**REQUIRED ACTION**
Start at the line below containing "forward to a" and stop at the line containing "Thunderbird II Airfield". Repeat every line of that stretch exactly, and nothing outside it.

**RECORDS FOR PROCESSING**

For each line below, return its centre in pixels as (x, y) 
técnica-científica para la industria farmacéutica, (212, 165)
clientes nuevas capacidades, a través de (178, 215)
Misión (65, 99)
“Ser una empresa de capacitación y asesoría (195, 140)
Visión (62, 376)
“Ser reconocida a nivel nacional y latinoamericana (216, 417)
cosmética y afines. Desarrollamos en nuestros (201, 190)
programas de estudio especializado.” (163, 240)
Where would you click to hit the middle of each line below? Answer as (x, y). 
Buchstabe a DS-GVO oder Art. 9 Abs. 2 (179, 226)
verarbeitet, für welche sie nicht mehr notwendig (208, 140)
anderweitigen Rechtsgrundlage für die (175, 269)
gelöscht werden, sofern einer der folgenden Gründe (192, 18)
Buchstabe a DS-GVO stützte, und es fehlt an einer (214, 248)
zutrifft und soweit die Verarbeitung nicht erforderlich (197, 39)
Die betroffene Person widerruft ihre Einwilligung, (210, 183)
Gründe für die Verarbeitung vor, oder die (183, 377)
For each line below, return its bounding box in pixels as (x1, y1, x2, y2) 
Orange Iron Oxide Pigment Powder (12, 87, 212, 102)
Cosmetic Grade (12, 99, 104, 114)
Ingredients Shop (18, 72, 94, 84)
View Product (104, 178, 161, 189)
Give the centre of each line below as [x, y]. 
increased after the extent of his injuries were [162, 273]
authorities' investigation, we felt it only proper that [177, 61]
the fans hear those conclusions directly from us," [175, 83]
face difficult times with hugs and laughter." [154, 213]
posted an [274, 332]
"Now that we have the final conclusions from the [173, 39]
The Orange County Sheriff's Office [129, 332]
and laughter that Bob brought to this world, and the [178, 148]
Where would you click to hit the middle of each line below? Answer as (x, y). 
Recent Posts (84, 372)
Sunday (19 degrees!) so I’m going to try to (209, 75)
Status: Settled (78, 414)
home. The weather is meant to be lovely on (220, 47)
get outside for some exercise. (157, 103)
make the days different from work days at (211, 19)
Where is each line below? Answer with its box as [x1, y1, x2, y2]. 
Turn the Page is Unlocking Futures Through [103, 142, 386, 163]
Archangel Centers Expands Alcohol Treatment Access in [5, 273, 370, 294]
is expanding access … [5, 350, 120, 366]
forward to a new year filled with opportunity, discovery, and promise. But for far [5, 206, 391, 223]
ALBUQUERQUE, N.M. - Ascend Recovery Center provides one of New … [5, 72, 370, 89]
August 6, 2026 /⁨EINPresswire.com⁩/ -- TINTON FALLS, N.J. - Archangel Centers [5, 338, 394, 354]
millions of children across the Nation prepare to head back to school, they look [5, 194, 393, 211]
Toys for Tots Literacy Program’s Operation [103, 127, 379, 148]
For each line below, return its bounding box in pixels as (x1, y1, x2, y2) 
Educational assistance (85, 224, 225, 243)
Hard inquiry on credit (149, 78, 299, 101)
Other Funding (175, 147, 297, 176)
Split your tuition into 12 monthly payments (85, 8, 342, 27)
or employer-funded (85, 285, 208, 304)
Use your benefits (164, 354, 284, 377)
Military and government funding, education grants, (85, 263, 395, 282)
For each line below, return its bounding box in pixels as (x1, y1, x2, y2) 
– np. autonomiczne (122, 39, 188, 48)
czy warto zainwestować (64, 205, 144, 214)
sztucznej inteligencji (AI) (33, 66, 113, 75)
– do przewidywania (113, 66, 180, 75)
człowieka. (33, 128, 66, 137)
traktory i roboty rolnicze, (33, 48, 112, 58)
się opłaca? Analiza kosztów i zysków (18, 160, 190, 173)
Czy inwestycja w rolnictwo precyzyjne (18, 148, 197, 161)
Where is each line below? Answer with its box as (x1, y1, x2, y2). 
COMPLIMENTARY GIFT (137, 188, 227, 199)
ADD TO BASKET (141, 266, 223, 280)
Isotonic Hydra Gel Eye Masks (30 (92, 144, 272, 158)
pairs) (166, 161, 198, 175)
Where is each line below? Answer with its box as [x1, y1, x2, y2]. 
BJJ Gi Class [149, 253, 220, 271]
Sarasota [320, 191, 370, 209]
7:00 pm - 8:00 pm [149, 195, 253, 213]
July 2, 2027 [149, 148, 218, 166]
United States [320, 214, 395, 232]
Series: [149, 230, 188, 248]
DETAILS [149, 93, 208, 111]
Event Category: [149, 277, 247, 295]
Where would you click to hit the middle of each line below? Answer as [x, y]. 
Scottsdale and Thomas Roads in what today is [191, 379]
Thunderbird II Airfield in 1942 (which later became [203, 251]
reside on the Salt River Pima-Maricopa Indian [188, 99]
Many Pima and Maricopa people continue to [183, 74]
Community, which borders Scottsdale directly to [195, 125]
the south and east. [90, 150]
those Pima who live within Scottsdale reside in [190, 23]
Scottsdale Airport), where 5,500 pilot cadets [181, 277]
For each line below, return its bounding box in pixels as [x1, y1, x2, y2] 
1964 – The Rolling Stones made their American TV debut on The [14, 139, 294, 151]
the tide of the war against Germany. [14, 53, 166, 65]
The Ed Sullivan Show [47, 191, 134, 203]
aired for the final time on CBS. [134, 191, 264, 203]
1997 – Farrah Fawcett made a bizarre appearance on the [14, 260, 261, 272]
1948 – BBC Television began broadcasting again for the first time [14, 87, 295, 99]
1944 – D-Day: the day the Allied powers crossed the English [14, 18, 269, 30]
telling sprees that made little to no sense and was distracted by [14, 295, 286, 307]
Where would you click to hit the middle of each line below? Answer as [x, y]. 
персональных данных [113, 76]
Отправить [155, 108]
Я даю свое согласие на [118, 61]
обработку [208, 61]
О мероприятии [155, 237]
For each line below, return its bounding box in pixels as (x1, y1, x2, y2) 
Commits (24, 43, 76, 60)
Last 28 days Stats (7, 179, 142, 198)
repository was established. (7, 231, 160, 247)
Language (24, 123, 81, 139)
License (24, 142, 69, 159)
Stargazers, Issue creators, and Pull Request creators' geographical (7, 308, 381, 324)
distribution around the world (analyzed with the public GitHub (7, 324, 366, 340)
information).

**TASK SOLUTION**
forward to a new year filled with opportunity, discovery, and promise. But for far [5, 206, 391, 223]
ALBUQUERQUE, N.M. - Ascend Recovery Center provides one of New … [5, 72, 370, 89]
August 6, 2026 /⁨EINPresswire.com⁩/ -- TINTON FALLS, N.J. - Archangel Centers [5, 338, 394, 354]
millions of children across the Nation prepare to head back to school, they look [5, 194, 393, 211]
Toys for Tots Literacy Program’s Operation [103, 127, 379, 148]
For each line below, return its bounding box in pixels as (x1, y1, x2, y2) 
Educational assistance (85, 224, 225, 243)
Hard inquiry on credit (149, 78, 299, 101)
Other Funding (175, 147, 297, 176)
Split your tuition into 12 monthly payments (85, 8, 342, 27)
or employer-funded (85, 285, 208, 304)
Use your benefits (164, 354, 284, 377)
Military and government funding, education grants, (85, 263, 395, 282)
For each line below, return its bounding box in pixels as (x1, y1, x2, y2) 
– np. autonomiczne (122, 39, 188, 48)
czy warto zainwestować (64, 205, 144, 214)
sztucznej inteligencji (AI) (33, 66, 113, 75)
– do przewidywania (113, 66, 180, 75)
człowieka. (33, 128, 66, 137)
traktory i roboty rolnicze, (33, 48, 112, 58)
się opłaca? Analiza kosztów i zysków (18, 160, 190, 173)
Czy inwestycja w rolnictwo precyzyjne (18, 148, 197, 161)
Where is each line below? Answer with its box as (x1, y1, x2, y2). 
COMPLIMENTARY GIFT (137, 188, 227, 199)
ADD TO BASKET (141, 266, 223, 280)
Isotonic Hydra Gel Eye Masks (30 (92, 144, 272, 158)
pairs) (166, 161, 198, 175)
Where is each line below? Answer with its box as [x1, y1, x2, y2]. 
BJJ Gi Class [149, 253, 220, 271]
Sarasota [320, 191, 370, 209]
7:00 pm - 8:00 pm [149, 195, 253, 213]
July 2, 2027 [149, 148, 218, 166]
United States [320, 214, 395, 232]
Series: [149, 230, 188, 248]
DETAILS [149, 93, 208, 111]
Event Category: [149, 277, 247, 295]
Where would you click to hit the middle of each line below? Answer as [x, y]. 
Scottsdale and Thomas Roads in what today is [191, 379]
Thunderbird II Airfield in 1942 (which later became [203, 251]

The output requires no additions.